Etwas weiter die Winterberger Hauptstraße hinunter, liegt das Schreibwarengeschäft Galeriedel. Besitzerin Gisela Riedel seufzt. Die 66-Jährige betreibt mit viel Liebe ihren Laden. Service sei ihr besonder wichtig. So könne hier jedes Schulkind den ersten Füller erst einmal selbst ausprobieren, sagt sie. Das koste Zeit. Und die sei besonders mit Einführung von 2G noch viel begrenzter. „Ich bin alleine im Laden. Das kann dann schon ganz schön anstrengend sein“, so Riedel. Zum Glück würde sich auch der Großteil der Kunden sehr positiv gegenüber ihr verhalten. Doch auch sie erlebe hin und wieder unangenehme Reaktionen der Kunden. „Die Stimmung ist schlecht. Die Leute sind wegen Corona einfach platt. Und wenn dann noch das Wetter so mies ist, wie in den vergangenen Tagen, ist das für uns alle nicht gut“, sagt sie.

IHK kritisiert aktuelle Regelungen scharf

Dass die Situation besonders beim Einzelhandel gerade im Keller ist, bestätigt Stephan Britten von der Industrie und Handelskammer Arnsberg (IHK).

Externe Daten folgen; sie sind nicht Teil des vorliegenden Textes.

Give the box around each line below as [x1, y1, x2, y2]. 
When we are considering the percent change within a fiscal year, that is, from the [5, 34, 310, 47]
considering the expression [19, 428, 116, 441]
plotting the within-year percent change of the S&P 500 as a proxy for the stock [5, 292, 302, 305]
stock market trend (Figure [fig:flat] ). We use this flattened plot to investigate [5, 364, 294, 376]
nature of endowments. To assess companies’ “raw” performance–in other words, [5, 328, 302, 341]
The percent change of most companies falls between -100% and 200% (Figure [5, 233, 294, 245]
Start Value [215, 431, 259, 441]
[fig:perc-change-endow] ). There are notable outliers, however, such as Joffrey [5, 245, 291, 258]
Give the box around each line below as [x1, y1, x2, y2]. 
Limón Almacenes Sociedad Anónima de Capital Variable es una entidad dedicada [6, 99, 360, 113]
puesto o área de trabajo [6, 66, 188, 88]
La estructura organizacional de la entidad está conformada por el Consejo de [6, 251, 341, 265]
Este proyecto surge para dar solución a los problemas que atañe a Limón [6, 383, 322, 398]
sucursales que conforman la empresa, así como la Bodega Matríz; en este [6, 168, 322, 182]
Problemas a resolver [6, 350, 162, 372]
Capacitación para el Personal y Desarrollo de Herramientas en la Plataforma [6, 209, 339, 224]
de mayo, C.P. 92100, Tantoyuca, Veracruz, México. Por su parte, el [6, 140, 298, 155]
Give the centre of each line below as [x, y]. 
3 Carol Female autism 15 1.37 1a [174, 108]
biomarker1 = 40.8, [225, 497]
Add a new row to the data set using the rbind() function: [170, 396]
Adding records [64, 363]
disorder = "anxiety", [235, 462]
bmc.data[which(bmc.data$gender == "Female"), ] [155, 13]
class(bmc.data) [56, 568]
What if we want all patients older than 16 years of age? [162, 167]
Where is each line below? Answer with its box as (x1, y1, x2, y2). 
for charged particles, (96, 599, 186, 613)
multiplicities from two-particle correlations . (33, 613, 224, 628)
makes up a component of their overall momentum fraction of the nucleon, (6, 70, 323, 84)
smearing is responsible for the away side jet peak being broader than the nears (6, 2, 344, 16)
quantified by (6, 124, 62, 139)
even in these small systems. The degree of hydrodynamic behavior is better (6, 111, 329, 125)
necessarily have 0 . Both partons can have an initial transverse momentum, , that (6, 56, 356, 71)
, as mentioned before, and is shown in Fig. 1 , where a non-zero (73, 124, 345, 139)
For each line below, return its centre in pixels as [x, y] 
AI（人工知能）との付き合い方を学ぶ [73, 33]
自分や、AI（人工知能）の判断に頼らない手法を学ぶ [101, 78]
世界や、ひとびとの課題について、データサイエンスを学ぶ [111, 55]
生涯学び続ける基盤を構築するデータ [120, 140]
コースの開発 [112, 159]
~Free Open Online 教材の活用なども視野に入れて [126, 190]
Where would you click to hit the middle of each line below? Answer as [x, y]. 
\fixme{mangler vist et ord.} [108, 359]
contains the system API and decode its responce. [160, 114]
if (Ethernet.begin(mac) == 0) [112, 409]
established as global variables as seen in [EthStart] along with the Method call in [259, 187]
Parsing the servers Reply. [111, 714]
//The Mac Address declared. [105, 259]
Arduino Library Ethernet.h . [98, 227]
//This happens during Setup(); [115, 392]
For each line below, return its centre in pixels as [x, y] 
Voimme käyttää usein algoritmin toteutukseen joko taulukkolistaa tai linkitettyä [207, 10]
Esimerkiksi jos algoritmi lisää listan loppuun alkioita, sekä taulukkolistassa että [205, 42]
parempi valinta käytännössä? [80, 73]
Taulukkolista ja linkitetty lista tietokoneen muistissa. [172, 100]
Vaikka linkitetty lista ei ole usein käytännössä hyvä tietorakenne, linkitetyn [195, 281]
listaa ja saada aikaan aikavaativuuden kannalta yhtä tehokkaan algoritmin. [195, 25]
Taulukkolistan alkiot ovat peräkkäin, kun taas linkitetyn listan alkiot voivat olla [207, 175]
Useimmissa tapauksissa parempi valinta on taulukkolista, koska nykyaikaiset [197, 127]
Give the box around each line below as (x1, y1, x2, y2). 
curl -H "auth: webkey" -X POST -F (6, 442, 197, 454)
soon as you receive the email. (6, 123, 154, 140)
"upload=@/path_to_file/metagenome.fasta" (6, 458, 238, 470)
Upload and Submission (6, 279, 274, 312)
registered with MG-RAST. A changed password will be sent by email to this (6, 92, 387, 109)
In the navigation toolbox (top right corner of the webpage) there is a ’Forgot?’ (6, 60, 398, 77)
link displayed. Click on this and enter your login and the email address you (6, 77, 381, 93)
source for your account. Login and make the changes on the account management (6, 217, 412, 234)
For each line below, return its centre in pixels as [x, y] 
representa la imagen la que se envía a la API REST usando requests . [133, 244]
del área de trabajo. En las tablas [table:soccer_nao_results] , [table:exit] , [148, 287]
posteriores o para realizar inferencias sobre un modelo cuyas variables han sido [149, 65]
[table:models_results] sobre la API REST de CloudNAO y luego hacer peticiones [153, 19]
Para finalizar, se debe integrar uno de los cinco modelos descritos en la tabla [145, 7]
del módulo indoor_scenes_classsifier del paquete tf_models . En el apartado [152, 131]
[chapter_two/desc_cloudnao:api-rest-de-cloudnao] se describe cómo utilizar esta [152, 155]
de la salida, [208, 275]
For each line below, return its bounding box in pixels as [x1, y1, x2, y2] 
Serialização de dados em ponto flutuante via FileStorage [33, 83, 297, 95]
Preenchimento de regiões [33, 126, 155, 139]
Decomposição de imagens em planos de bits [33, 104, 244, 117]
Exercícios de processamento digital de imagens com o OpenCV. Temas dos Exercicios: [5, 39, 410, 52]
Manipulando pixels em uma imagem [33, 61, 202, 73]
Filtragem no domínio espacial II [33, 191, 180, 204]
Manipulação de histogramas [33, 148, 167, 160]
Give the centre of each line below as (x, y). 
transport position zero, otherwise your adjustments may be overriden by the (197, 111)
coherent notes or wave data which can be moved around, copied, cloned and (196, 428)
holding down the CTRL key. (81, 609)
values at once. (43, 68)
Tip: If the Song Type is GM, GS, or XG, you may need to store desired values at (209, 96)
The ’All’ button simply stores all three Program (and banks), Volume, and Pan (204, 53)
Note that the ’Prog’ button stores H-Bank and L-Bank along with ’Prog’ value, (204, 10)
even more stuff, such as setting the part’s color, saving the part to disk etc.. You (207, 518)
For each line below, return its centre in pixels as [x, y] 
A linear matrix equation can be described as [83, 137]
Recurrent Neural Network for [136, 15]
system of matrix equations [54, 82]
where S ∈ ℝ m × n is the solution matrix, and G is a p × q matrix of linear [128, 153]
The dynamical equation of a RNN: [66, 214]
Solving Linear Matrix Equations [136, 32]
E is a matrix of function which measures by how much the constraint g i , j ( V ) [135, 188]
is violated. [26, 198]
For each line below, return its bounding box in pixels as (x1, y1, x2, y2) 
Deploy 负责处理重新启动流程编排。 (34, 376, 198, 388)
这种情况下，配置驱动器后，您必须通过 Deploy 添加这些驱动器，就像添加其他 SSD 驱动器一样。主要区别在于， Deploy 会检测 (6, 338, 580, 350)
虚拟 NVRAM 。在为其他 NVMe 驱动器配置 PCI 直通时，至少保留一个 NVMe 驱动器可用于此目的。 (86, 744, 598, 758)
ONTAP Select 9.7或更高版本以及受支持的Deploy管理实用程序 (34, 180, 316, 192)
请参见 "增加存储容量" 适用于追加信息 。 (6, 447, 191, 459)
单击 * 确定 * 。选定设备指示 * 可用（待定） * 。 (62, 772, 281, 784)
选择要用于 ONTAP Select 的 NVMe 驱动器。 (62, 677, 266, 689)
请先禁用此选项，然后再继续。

Als Referent für Tourismus und Handel hat er eine klare Forderung an die NRW-Landesregierung: „Auf die verbesserte Situation muss man auch reagieren“, sagt er. Die Inzidenz steige zwar, aber die Hospitalisierungsrate sei schließlich weiterhin niedrig. Der Einzelhandel besonders in Grenzregionen sei darüber „frustriert“, wenn beispielsweise jetzt in Hessen die 2G-Regelung dort im Einzelhandel nicht mehr gelte. Hier müsse der Gesetzgeber hinsichtlich einer Gleichbehandlung agieren, so Britten. Die aktuelle Coronaschutzverordnung laufe am Mittwoch, 9. Februar, aus. Jetzt sei man gespannt, ob die Politik auf die aktuelle Situation angemessen reagiere. „Im Lebensmittelhandel funktioniert es auch ganz gut ohne 2G. Warum soll das im Einzelhandel anders sein?“, so Britten.